*TASK BRIEF*
Take each line in the entries below that holds "University" and show it.

Records from a collection:

== Segment start ==

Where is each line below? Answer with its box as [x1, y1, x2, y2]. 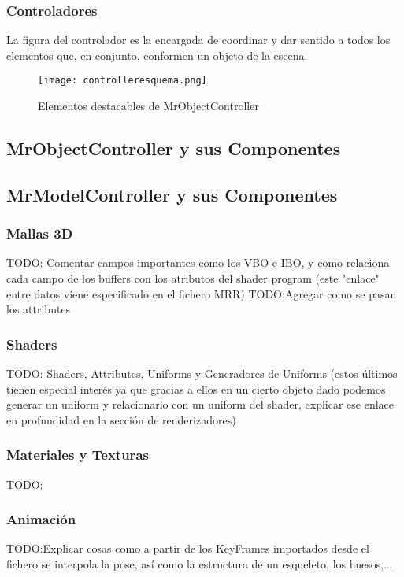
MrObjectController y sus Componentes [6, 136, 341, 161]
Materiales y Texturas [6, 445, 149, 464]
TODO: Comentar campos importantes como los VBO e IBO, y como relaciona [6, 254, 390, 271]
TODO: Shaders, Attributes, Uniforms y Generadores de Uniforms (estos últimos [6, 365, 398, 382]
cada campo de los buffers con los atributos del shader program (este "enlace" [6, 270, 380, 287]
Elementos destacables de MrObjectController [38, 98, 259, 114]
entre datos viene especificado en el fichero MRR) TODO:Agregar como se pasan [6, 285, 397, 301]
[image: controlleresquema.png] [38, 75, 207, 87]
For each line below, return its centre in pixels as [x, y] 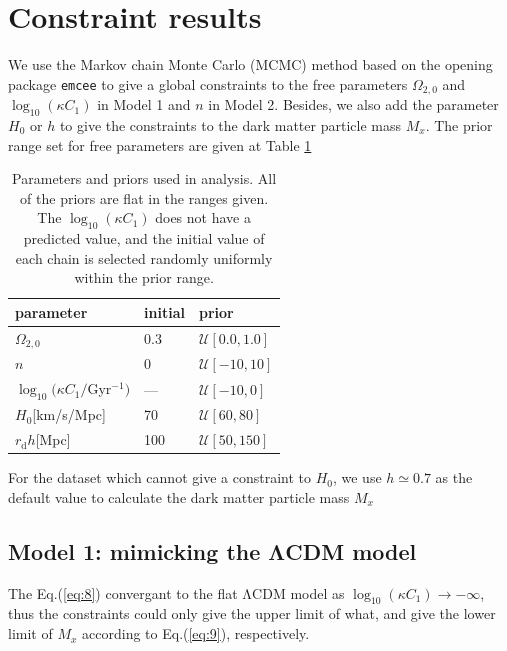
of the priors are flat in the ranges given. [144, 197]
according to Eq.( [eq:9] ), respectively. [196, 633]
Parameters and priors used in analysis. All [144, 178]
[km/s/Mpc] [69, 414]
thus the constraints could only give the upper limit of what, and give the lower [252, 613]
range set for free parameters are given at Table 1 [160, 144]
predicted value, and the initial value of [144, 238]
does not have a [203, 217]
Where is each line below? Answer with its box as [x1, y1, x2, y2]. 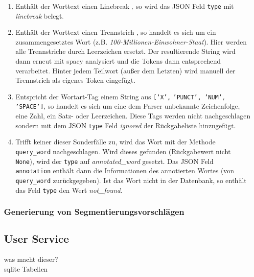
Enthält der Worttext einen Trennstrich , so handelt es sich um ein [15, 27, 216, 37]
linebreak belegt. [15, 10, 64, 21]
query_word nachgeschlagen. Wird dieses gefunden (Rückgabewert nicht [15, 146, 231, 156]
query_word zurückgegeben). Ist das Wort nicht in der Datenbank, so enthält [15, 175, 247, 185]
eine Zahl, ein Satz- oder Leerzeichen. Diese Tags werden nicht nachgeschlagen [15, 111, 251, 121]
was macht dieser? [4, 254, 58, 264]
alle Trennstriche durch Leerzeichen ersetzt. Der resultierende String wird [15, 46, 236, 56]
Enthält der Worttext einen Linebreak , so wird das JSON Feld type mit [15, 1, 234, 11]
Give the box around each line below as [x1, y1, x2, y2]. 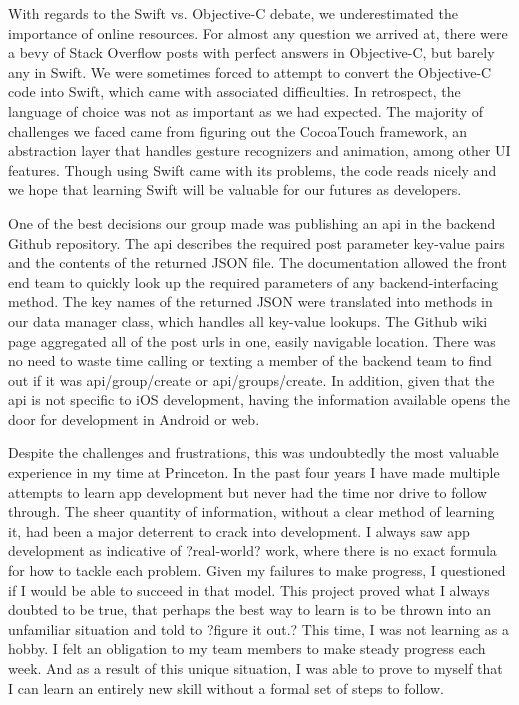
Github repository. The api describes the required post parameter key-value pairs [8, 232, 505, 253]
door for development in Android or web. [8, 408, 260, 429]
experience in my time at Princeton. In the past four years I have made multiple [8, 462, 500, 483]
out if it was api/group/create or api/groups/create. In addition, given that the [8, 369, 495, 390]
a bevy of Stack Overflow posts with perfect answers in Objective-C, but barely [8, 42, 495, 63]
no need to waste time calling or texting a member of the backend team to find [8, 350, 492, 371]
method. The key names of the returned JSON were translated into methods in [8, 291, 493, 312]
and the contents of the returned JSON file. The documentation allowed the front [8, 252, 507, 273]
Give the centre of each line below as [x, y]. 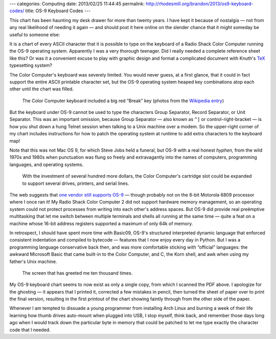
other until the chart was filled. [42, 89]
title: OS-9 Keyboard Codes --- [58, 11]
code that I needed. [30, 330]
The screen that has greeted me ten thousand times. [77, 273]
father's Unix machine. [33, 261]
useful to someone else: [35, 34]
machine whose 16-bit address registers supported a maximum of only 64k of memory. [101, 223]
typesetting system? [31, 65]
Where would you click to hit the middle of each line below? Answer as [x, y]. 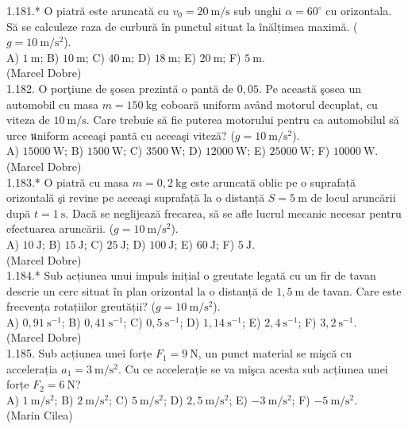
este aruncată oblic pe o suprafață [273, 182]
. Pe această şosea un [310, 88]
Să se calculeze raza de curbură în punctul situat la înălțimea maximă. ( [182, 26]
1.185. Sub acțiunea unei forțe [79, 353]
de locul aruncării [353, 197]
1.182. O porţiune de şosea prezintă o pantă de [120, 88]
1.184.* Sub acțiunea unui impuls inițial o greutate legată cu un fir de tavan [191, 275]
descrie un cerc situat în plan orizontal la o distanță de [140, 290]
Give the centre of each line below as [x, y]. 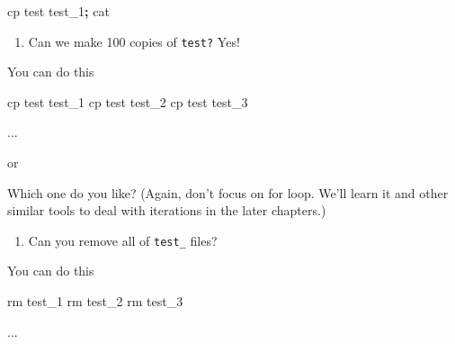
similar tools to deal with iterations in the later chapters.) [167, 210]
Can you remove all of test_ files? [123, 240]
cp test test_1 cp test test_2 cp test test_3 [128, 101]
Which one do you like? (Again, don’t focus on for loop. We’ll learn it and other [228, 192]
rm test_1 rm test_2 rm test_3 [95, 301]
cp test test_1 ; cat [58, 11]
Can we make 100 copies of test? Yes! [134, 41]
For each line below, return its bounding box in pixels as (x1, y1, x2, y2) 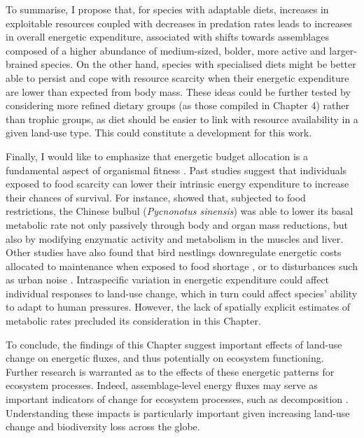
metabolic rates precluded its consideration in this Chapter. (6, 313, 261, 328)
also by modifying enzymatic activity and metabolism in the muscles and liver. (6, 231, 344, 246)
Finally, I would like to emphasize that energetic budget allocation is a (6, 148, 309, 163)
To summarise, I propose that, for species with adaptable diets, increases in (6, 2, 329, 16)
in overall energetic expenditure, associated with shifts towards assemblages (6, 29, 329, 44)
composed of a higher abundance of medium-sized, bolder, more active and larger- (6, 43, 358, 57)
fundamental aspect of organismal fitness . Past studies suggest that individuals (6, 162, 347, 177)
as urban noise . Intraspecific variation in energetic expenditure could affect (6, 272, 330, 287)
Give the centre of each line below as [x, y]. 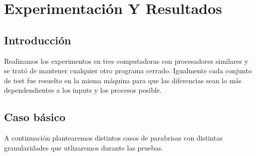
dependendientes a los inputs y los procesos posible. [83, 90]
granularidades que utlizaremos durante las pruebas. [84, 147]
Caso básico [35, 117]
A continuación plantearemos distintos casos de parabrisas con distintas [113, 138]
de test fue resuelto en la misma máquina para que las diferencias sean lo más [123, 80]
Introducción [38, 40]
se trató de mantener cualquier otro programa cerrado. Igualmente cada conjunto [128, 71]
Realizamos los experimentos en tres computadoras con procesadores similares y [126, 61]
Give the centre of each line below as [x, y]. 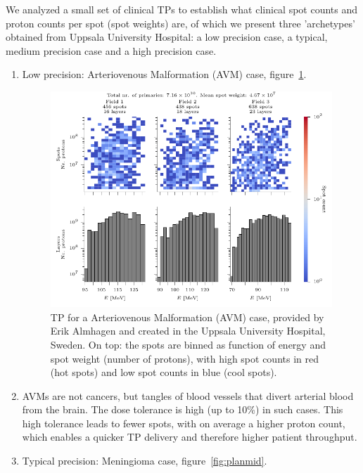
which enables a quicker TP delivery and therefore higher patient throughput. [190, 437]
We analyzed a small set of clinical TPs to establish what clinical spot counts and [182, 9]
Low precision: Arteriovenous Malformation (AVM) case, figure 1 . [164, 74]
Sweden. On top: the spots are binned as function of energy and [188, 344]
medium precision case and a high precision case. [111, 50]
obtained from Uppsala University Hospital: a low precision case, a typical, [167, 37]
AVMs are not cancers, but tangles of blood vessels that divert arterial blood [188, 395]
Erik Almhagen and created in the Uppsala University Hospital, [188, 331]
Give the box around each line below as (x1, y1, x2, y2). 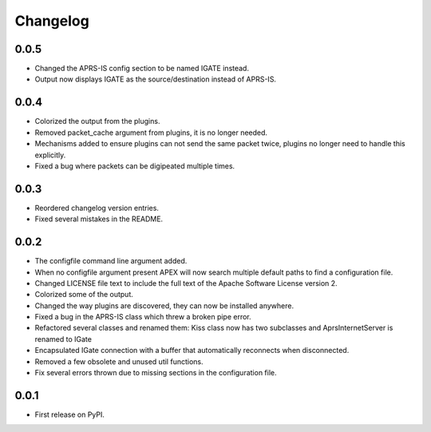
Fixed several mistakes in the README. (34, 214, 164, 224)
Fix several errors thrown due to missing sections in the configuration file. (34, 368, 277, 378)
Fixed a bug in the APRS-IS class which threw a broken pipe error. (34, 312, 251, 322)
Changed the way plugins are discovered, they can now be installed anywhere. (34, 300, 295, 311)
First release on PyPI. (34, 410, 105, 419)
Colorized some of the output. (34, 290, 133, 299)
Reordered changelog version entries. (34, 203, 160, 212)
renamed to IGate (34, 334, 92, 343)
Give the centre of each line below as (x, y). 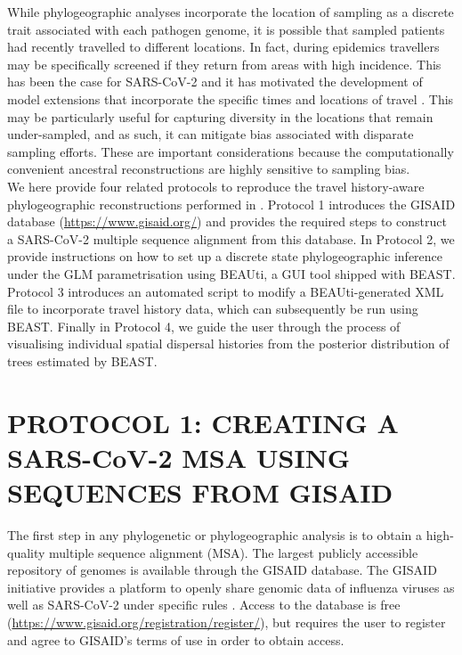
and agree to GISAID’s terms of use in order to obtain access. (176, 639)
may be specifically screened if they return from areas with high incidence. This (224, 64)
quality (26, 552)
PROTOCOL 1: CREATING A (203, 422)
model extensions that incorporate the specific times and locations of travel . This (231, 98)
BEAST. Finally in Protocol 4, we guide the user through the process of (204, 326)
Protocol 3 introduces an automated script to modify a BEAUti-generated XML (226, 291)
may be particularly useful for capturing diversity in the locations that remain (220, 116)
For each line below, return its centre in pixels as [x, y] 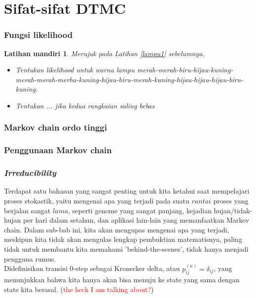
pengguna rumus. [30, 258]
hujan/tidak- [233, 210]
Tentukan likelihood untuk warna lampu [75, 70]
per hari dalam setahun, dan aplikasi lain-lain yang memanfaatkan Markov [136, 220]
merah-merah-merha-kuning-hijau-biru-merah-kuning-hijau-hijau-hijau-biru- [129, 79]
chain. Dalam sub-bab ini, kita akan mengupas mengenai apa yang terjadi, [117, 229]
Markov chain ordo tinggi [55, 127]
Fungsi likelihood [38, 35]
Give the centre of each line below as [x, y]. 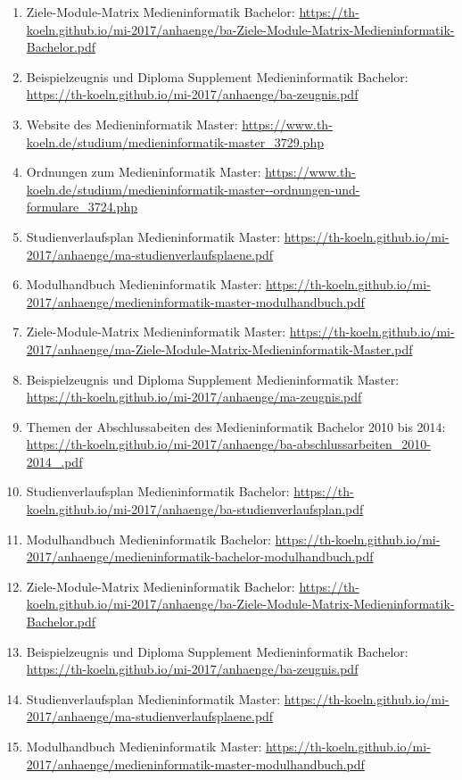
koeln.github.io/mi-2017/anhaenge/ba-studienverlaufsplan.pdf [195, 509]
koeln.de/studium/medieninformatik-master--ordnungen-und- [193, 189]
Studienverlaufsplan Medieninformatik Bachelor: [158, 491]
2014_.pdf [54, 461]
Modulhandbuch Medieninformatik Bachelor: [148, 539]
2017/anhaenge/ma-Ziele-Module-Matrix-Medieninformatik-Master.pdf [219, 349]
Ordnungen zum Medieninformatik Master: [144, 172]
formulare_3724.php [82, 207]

== Segment end ==

*TASK RESULT*
obtained from Uppsala University Hospital: a low precision case, a typical, [167, 37]
Erik Almhagen and created in the Uppsala University Hospital, [188, 331]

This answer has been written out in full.